Listed records section start

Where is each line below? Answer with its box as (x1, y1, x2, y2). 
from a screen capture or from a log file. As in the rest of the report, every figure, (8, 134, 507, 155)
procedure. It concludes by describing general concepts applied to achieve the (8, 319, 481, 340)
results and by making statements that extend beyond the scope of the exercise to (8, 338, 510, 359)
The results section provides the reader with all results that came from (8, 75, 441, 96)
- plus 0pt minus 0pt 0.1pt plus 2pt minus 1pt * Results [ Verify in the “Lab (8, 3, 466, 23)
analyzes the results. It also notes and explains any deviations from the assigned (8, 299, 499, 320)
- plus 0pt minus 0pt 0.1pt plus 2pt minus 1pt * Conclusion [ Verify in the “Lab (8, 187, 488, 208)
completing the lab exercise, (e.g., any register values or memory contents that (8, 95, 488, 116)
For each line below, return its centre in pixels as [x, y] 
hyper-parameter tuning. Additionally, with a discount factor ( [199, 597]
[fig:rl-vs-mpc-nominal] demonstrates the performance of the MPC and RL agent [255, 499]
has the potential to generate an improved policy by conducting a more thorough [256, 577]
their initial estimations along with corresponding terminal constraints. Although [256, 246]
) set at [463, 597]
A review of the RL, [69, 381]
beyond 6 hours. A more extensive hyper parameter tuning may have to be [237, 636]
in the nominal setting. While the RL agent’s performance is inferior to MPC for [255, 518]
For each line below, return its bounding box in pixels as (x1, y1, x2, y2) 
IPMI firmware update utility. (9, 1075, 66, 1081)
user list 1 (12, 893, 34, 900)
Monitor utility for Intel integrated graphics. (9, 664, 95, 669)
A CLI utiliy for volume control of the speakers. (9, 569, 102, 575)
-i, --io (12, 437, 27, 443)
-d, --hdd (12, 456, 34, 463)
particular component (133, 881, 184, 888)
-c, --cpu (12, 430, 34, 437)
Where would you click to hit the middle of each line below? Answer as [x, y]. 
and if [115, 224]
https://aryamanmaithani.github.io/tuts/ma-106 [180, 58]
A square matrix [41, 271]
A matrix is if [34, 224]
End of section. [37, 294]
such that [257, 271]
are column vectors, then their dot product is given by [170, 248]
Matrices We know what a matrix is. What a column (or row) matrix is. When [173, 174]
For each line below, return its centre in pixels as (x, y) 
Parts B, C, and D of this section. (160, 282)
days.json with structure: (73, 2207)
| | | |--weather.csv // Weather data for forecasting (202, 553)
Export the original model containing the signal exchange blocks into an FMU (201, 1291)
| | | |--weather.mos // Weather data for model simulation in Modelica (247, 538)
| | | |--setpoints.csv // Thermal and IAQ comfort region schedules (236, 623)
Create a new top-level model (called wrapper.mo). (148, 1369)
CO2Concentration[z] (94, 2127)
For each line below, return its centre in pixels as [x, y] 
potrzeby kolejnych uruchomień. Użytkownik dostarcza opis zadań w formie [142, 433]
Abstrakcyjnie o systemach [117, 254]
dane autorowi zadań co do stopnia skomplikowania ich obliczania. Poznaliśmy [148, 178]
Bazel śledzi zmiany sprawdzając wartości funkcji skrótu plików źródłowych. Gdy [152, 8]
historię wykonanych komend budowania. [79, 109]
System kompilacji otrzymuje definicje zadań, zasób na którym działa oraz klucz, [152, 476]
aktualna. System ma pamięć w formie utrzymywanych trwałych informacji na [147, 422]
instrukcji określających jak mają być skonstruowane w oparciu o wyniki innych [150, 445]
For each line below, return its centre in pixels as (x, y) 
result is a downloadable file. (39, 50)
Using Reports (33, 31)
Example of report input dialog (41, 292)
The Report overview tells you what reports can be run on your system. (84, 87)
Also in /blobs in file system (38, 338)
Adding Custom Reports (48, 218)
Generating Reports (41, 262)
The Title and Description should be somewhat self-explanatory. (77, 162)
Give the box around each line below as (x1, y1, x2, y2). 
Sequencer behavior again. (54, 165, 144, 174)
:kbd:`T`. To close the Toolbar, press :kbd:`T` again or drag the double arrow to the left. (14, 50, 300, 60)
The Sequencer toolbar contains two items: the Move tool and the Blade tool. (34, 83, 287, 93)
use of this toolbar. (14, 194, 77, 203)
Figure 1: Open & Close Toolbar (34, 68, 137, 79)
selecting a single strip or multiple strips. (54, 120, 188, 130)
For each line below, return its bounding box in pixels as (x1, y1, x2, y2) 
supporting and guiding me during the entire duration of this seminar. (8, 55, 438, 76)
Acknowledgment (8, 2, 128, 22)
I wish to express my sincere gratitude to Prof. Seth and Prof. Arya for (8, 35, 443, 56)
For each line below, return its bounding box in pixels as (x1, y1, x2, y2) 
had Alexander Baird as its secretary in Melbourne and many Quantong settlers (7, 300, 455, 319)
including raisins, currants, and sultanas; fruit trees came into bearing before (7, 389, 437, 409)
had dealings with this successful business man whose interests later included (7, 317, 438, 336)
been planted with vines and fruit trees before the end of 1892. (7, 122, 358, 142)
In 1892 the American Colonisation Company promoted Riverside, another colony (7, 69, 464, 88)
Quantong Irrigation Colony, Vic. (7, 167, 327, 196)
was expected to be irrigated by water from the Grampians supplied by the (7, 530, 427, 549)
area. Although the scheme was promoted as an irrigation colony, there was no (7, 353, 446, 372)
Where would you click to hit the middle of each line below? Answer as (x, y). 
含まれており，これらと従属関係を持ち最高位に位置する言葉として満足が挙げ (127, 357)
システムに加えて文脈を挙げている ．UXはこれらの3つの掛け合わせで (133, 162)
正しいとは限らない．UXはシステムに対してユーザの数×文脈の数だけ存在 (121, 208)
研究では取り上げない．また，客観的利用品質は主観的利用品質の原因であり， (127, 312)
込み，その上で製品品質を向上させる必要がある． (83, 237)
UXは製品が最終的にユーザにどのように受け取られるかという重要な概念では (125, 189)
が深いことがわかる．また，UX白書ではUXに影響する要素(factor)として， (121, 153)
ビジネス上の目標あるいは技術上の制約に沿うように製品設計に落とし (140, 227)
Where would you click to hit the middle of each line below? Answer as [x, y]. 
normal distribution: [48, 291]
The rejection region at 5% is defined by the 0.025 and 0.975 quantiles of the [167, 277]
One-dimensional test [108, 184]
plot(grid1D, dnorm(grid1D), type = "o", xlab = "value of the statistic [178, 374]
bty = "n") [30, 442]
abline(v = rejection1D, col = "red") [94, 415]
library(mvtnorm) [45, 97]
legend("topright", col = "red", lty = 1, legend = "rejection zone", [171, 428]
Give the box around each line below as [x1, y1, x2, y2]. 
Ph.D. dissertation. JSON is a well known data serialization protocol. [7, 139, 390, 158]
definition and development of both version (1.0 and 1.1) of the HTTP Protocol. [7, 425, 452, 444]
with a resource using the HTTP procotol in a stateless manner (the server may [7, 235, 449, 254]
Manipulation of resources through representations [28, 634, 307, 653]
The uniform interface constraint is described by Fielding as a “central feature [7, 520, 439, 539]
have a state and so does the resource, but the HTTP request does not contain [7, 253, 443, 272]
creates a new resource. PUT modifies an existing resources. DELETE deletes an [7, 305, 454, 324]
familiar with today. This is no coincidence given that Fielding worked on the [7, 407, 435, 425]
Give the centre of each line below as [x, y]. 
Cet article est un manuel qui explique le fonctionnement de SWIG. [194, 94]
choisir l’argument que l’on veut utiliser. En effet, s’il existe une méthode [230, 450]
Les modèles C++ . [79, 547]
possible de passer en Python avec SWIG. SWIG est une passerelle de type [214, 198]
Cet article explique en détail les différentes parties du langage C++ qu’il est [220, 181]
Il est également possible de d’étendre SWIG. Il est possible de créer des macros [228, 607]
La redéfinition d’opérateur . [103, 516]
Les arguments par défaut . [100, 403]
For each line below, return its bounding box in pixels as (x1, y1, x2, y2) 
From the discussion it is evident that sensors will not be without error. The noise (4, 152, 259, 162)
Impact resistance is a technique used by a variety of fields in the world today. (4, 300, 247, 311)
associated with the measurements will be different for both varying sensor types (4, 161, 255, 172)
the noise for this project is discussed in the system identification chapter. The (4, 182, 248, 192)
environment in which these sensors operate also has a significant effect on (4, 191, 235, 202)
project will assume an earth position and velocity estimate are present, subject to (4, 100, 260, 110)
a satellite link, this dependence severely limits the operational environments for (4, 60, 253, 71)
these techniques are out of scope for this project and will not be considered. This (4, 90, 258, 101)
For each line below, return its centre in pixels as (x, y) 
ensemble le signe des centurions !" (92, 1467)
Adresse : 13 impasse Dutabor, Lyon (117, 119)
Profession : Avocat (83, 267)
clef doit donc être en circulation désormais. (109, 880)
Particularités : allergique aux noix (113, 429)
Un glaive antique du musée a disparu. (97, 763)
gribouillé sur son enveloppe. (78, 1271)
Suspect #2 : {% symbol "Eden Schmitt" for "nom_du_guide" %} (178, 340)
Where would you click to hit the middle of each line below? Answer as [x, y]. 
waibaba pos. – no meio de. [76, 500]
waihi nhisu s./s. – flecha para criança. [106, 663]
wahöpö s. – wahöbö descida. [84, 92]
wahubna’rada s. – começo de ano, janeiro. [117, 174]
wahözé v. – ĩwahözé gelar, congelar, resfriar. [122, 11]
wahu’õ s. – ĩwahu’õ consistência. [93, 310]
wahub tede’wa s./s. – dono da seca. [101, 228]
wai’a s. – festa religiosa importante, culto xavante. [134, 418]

Listed records section end

Everything from the first line of the records through the line holding "analyzes the results." is to be transcribed exactly; leave out all other lines.

> **Task answer**
Where is each line below? Answer with its box as (x1, y1, x2, y2). 
from a screen capture or from a log file. As in the rest of the report, every figure, (8, 134, 507, 155)
procedure. It concludes by describing general concepts applied to achieve the (8, 319, 481, 340)
results and by making statements that extend beyond the scope of the exercise to (8, 338, 510, 359)
The results section provides the reader with all results that came from (8, 75, 441, 96)
- plus 0pt minus 0pt 0.1pt plus 2pt minus 1pt * Results [ Verify in the “Lab (8, 3, 466, 23)
analyzes the results. It also notes and explains any deviations from the assigned (8, 299, 499, 320)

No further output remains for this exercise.